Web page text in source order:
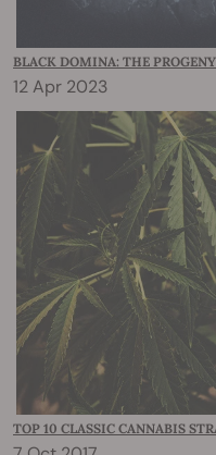
BLACK DOMINA: THE
12 Apr 2023
TOP 10 CLASSIC CANNABIS
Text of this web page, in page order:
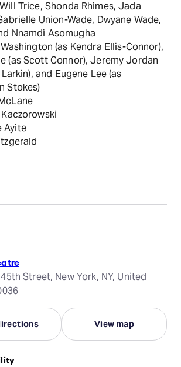
Trice, Shonda Rhimes, Jada
Union-Wade, Dwyane Wade,
Nnamdi Asomugha
(as Kendra Ellis-Connor),
(as Scott Connor), Jeremy Jordan
and Eugene Lee (as
Stokes)
Ayite
Street, New York, NY, United
View map
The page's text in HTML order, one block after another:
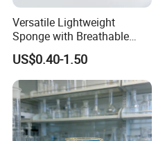
FAQ
Versatile Lightweight
Sponge with Breathable
Design and Durability
US$0.40-1.50
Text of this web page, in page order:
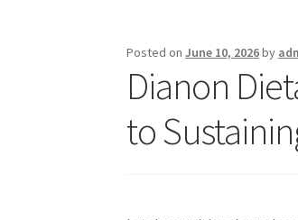
Posted onJune 10, 2026by
Dianon
to
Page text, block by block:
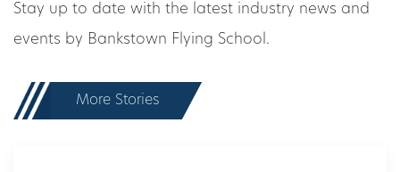
Stay up to date with the latest industry news and
events by Bankstown Flying School.
More Stories
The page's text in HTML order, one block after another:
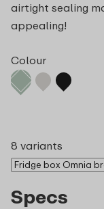
airtight sealing
appealing!
Colour
8 variants
Specs
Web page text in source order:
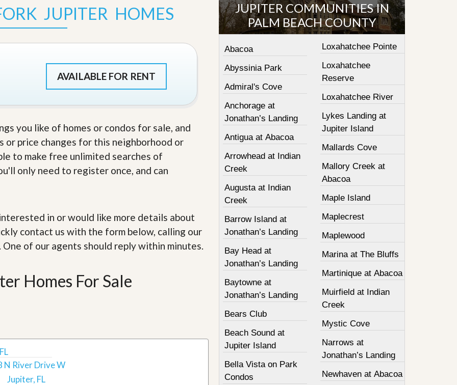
============
* Problem description: Write out the material above once more, exactly as it reads, with no pictures.

* Problem solution:
Web page text in source order:
BLACK DOMINA: THE
12 Apr 2023
TOP 10 CLASSIC CANNABIS
Text of this web page, in page order:
Trice, Shonda Rhimes, Jada
Union-Wade, Dwyane Wade,
Nnamdi Asomugha
(as Kendra Ellis-Connor),
(as Scott Connor), Jeremy Jordan
and Eugene Lee (as
Stokes)
Ayite
Street, New York, NY, United
View map
The page's text in HTML order, one block after another:
FAQ
Versatile Lightweight
Sponge with Breathable
Design and Durability
US$0.40-1.50
Text of this web page, in page order:
Posted onJune 10, 2026by
Dianon
to
Page text, block by block:
Stay up to date with the latest industry news and
events by Bankstown Flying School.
More Stories
The page's text in HTML order, one block after another:
airtight sealing
appealing!
Colour
8 variants
Specs
Web page text in source order:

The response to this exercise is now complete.